● Work required: Every record below should be repeated exactly. Omit the pictures.

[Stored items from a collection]
Start of Block
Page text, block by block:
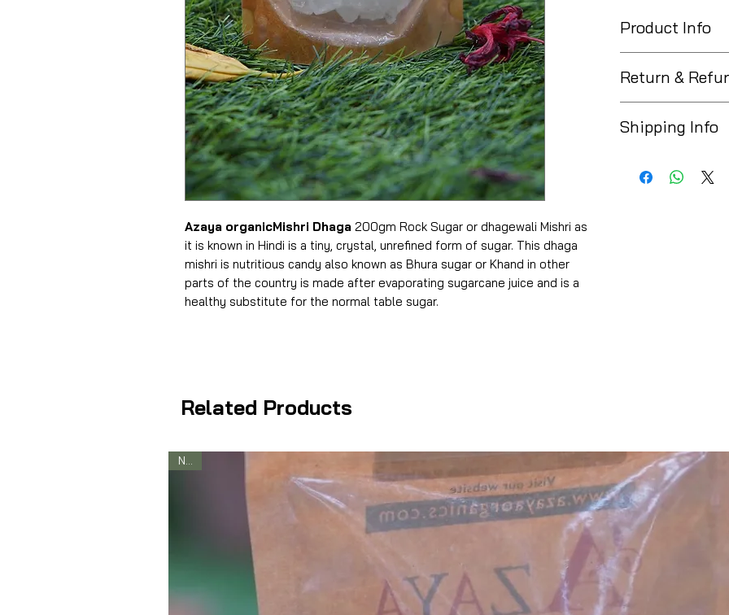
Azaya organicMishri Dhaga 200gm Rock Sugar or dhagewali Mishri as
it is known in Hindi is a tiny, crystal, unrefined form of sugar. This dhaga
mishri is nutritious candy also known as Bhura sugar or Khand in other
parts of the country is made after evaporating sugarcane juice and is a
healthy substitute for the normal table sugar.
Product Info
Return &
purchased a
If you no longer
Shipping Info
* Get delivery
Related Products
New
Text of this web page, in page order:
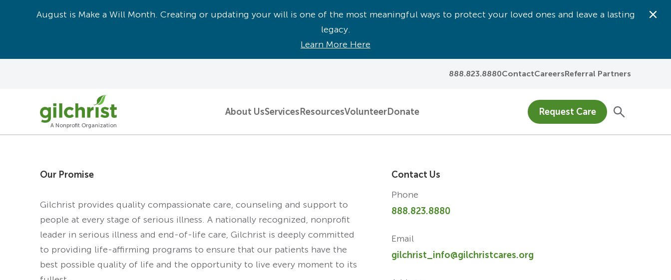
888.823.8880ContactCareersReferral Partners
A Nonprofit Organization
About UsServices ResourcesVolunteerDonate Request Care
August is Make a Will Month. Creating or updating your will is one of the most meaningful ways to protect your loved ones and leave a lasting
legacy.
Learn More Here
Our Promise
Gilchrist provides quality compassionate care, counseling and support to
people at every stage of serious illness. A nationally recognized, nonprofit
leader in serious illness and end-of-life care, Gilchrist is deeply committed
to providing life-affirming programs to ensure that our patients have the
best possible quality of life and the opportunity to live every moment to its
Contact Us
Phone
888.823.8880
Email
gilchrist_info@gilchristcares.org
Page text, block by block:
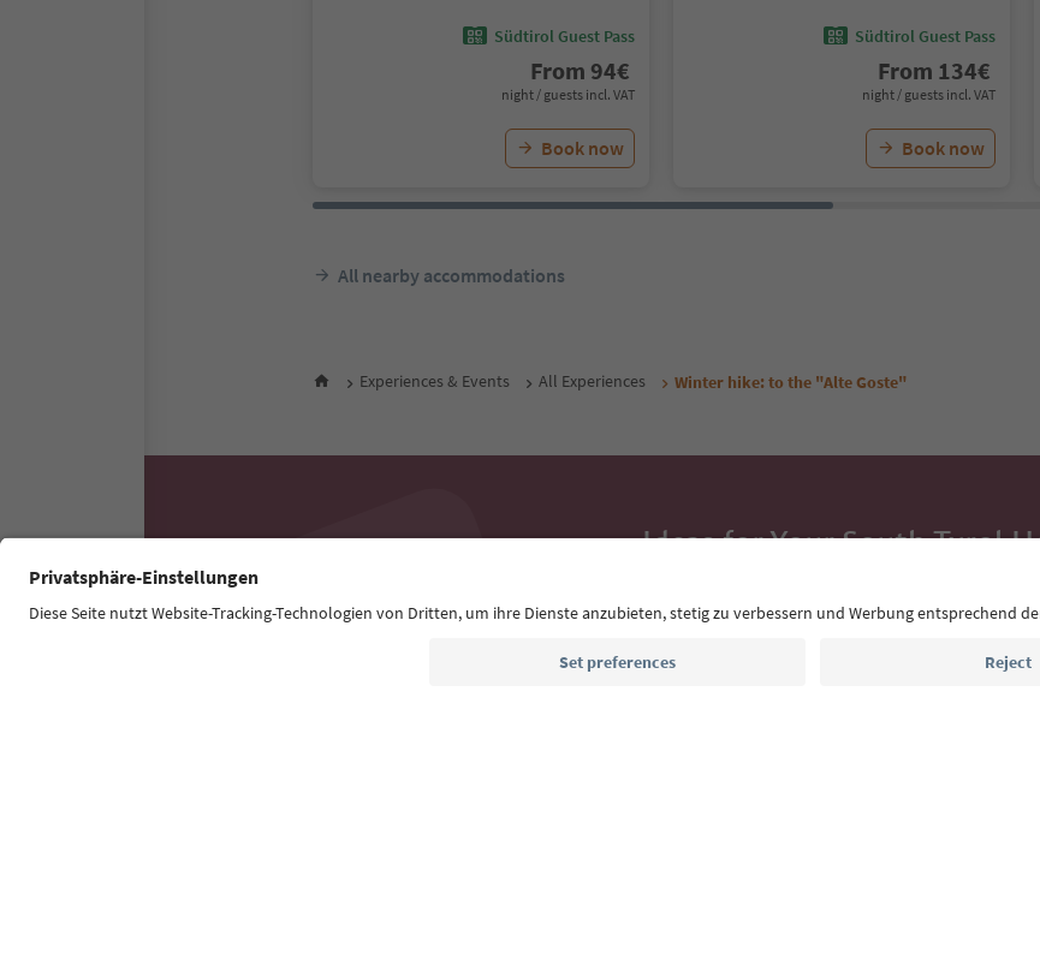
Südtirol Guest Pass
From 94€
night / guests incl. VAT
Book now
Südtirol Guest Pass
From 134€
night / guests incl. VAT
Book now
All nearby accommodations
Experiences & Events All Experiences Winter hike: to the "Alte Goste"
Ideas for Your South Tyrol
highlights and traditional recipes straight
End of Block
● Response:
Page text, block by block:
Azaya organicMishri Dhaga 200gm Rock Sugar or dhagewali Mishri as
it is known in Hindi is a tiny, crystal, unrefined form of sugar. This dhaga
mishri is nutritious candy also known as Bhura sugar or Khand in other
parts of the country is made after evaporating sugarcane juice and is a
healthy substitute for the normal table sugar.
Product Info
Return &
purchased a
If you no longer
Shipping Info
* Get delivery
Related Products
New
Text of this web page, in page order:
888.823.8880ContactCareersReferral Partners
A Nonprofit Organization
About UsServices ResourcesVolunteerDonate Request Care
August is Make a Will Month. Creating or updating your will is one of the most meaningful ways to protect your loved ones and leave a lasting
legacy.
Learn More Here
Our Promise
Gilchrist provides quality compassionate care, counseling and support to
people at every stage of serious illness. A nationally recognized, nonprofit
leader in serious illness and end-of-life care, Gilchrist is deeply committed
to providing life-affirming programs to ensure that our patients have the
best possible quality of life and the opportunity to live every moment to its
Contact Us
Phone
888.823.8880
Email
gilchrist_info@gilchristcares.org
Page text, block by block:
Südtirol Guest Pass
From 94€
night / guests incl. VAT
Book now
Südtirol Guest Pass
From 134€
night / guests incl. VAT
Book now
All nearby accommodations
Experiences & Events All Experiences Winter hike: to the "Alte Goste"
Ideas for Your South Tyrol
highlights and traditional recipes straight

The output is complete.